1lb whole grain or whole wheat fuscilli pasta (I prefer Barilla Plus, the yellow box)
1lb small red potatoes
12oz fresh green beans (If you can find haricot vert, even better)1 pint cherry tomatoes cut in half
1 14.5oz can of quartered artichoke hearts, drained
2 cans of olive oil packed tuna (This is the star of the dish. Look in the imported Italian goods aisle of your mega mart. I like Cento or Genova.)
12oz jar of kalamata olives drained and cut in half
3c fresh spinach chopped
1. Cook pasta according to the directions on the box, drain, and place back in the pot that you cooked it in.
2. While the pasta is cooking, place potatoes into a microwave proof bowl and cover with plastic wrap. Microwave on high for approximately 8-12 minutes or until fork tender. (Do not over cook the potatoes) When potatoes are fork tender, cut in half. Be careful! These little boogers are very hot when they get nuked.

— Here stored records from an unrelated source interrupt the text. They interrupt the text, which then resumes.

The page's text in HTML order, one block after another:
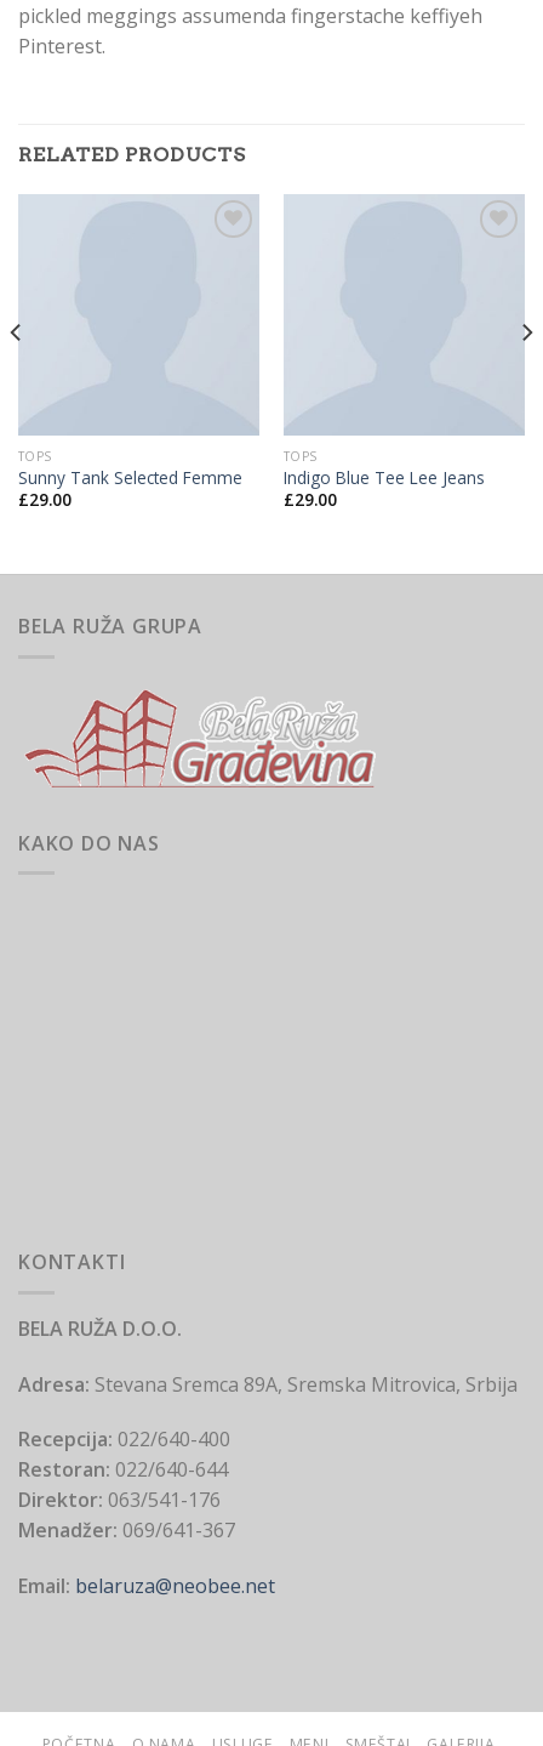
pickled meggings assumenda fingerstache keffiyeh
Pinterest.
RELATED PRODUCTS
TOPS
Sunny Tank Selected Femme
£29.00
TOPS
Indigo Blue Tee Lee Jeans
£29.00
BELA RUŽA GRUPA
KAKO DO NAS
KONTAKTI
BELA RUŽA D.O.O.
Adresa: Stevana Sremca 89A, Sremska Mitrovica, Srbija
Recepcija: 022/640-400
Restoran: 022/640-644
Direktor: 063/541-176
Menadžer: 069/641-367
Email: belaruza@neobee.net
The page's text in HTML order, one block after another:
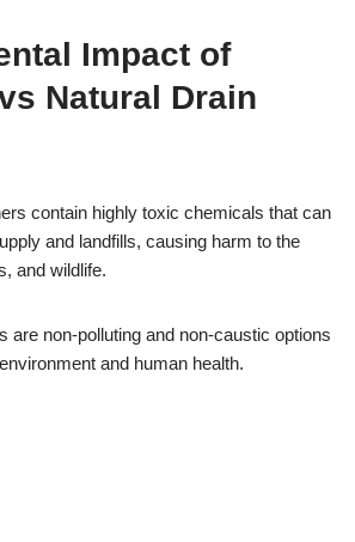
Impact of
Natural Drain
contain highly toxic chemicals that can
and landfills, causing harm to the
and wildlife.
are non-polluting and non-caustic options
and human health.
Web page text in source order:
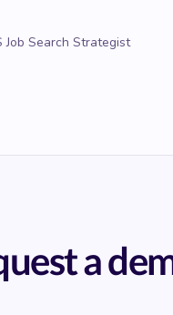
Job Search Strategist
a
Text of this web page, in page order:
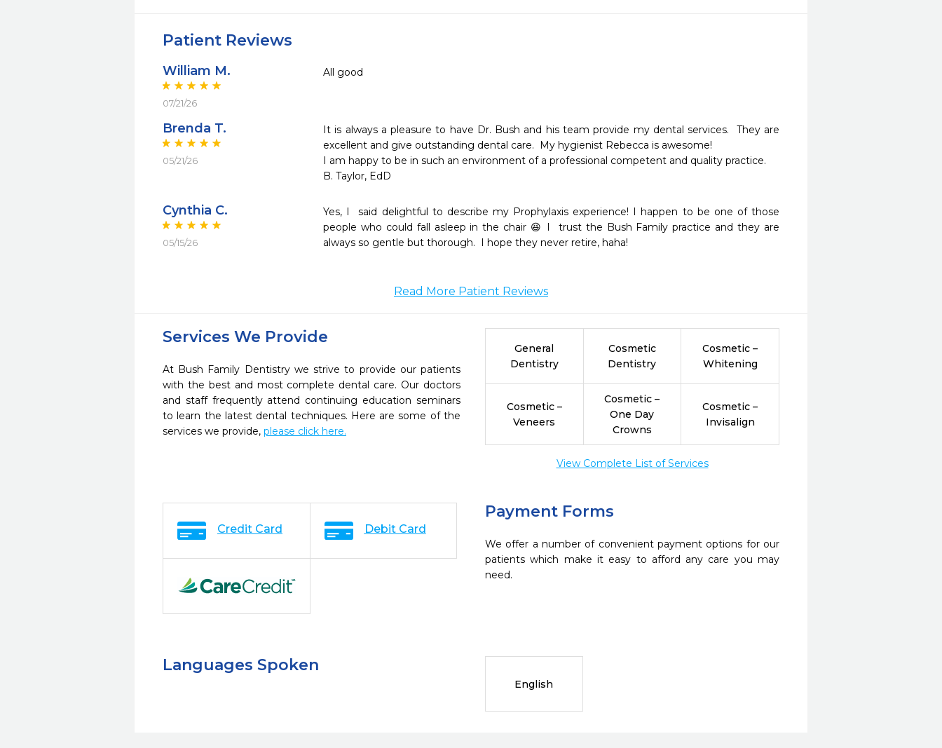
Patient Reviews
William M.
07/21/26
All good
Brenda T.
05/21/26
It is always a pleasure to have Dr. Bush and his team provide my dental services.  They are
excellent and give outstanding dental care.  My hygienist Rebecca is awesome!
I am happy to be in such an environment of a professional competent and quality practice.
Cynthia C.
05/15/26
Yes, I  said delightful to describe my Prophylaxis experience! I happen to be one of those
people who could fall asleep in the chair 😆 I  trust the Bush Family practice and they are
always so gentle but thorough.  I hope they never retire, haha!
Read More Patient Reviews
Services We Provide
At Bush Family Dentistry we strive to provide our patients
with the best and most complete dental care. Our doctors
and staff frequently attend continuing education seminars
to learn the latest dental techniques. Here are some of the
services we provide, please click here.
General
Dentistry
Cosmetic
Dentistry
Cosmetic –
Whitening
Cosmetic –
Veneers
Cosmetic –
One Day
Crowns
Cosmetic –
Invisalign
View Complete List of Services
Payment Forms
We offer a number of convenient payment options for our
patients which make it easy to afford any care you may
need.
Credit Card Debit Card
Languages Spoken
English
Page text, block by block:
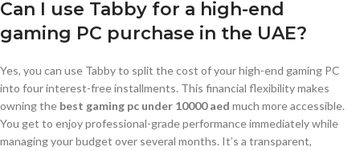
Can I use Tabby for a high-end
gaming PC purchase in the UAE?
Yes, you can use Tabby to split the cost of your high-end gaming PC
into four interest-free installments. This financial flexibility makes
owning the best gaming pc under 10000 aed much more accessible.
You get to enjoy professional-grade performance immediately while
managing your budget over several months. It’s a transparent,
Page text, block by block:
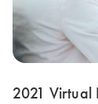
2021 Virtual
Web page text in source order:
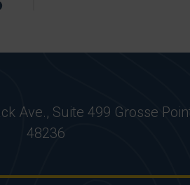
Ave., Suite 499 Grosse
48236
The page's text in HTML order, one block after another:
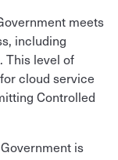
meets
including
This level of
cloud service
Controlled
is
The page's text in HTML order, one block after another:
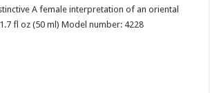
A female interpretation of an oriental
fl oz (50 ml) Model number: 4228
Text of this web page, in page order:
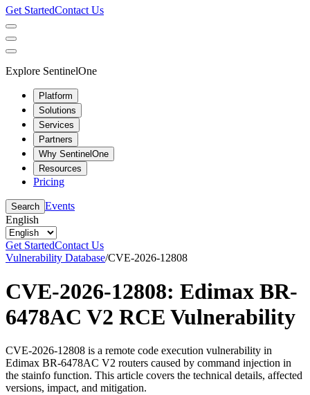
Get StartedContact Us
Explore SentinelOne
Platform
Solutions
Services
Partners
Why SentinelOne
Resources
Pricing
Search Events
English
Get StartedContact Us
Vulnerability Database/CVE-2026-12808
CVE-2026-12808: Edimax BR-
6478AC V2 RCE Vulnerability
CVE-2026-12808 is a remote code execution vulnerability in
Edimax BR-6478AC V2 routers caused by command injection in
the stainfo function. This article covers the technical details, affected
versions, impact, and mitigation.
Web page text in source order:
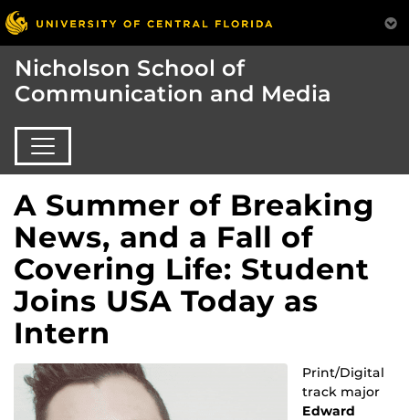
Nicholson School of
Communication and Media
A Summer of Breaking
News, and a Fall of
Covering Life: Student
Joins USA Today as
Intern
Print/Digital
track major
Edward
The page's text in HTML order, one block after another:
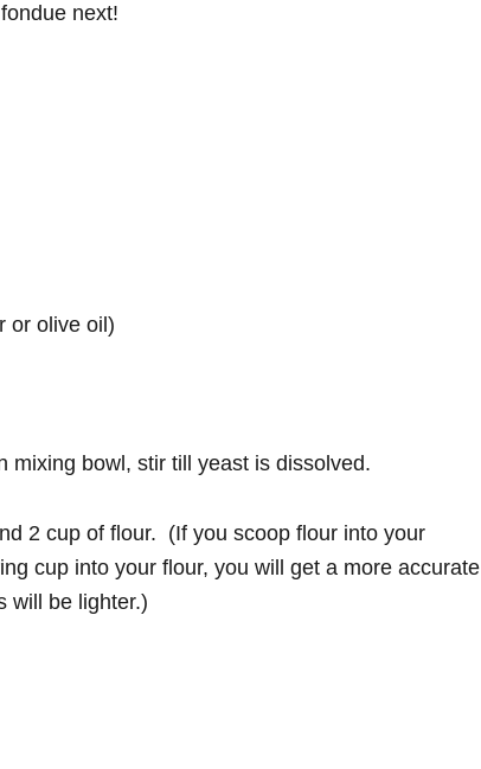
next!
or olive oil)
mixing bowl, stir till yeast is dissolved.
2 cup of flour. (If you scoop flour into your
cup into your flour, you will get a more accurate
will be lighter.)
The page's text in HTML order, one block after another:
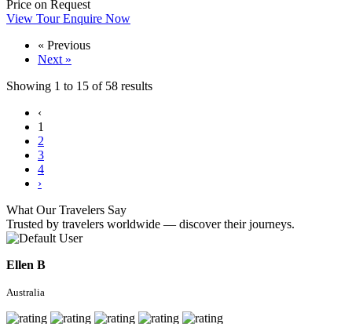
Price on Request
View TourEnquire Now
« Previous
Next »
Showing 1 to 15 of 58 results
‹
1
2
3
4
›
What Our Travelers Say
Trusted by travelers worldwide — discover their journeys.
Ellen B
Australia
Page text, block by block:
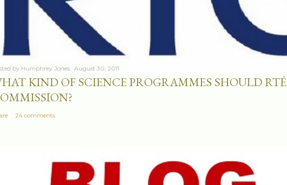
by Humphrey Jones August 30, 2011
KIND OF SCIENCE PROGRAMMES SHOULD RTÉ
24 comments
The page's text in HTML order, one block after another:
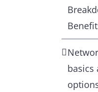
basics
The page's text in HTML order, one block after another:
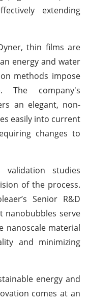
extending
thin films are
energy and water
methods impose
The company's
an elegant, non-
easily into current
changes to
validation studies
of the process.
Senior R&D
nanobubbles serve
nanoscale material
and minimizing
energy and
comes at an
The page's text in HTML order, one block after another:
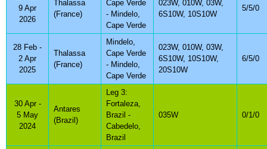
9 Apr
2026
Thalassa
(France)
Cape Verde
- Mindelo,
Cape Verde
023W, 010W, 03W,
6S10W, 10S10W
5/5/0
28 Feb -
2 Apr
2025
Thalassa
(France)
Mindelo,
Cape Verde
- Mindelo,
Cape Verde
023W, 010W, 03W,
6S10W, 10S10W,
20S10W
6/5/0
30 Apr -
5 May
2024
Antares
(Brazil)
Leg 3:
Fortaleza,
Brazil -
Cabedelo,
Brazil
035W 0/1/0
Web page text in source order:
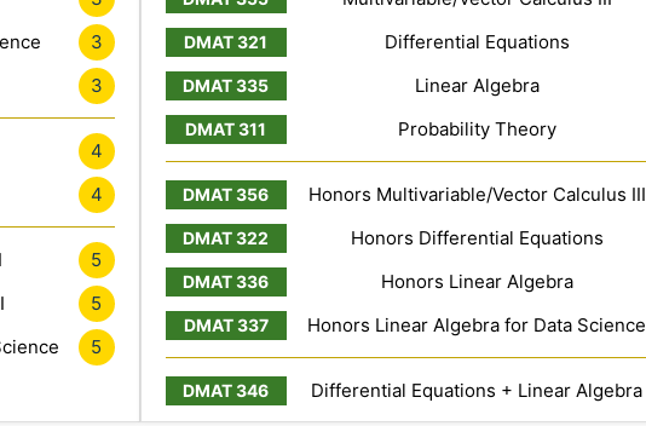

3. Place beans in a microwave proof bowl and cover with plastic wrap. Nuke for 1 1/2 minutes. It's better if they are a little undercooked than over cooked.
4. Mix everything together in the pot that you cooked the pasta in and toss with the lemon vinaigrette (recipe is below).
The juice and zest of one lemon. (buy a microplane, they are cheap and great multi-taskers)
1/2c good olive oil
2T Champagne vinegar
2t apriva (Splenda is the brand name. Add more if you like it a little sweeter.)
1. Whisk lemon juice, zest and vinegar together in a small bowl.
2. Slowly add the olive oil. Season with salt and pepper.
If you want to jazz up the vinaigrette or use it as a marinade for beef or chicken, add 1T of your favorite fresh herb or store bought pesto. I love fresh thyme!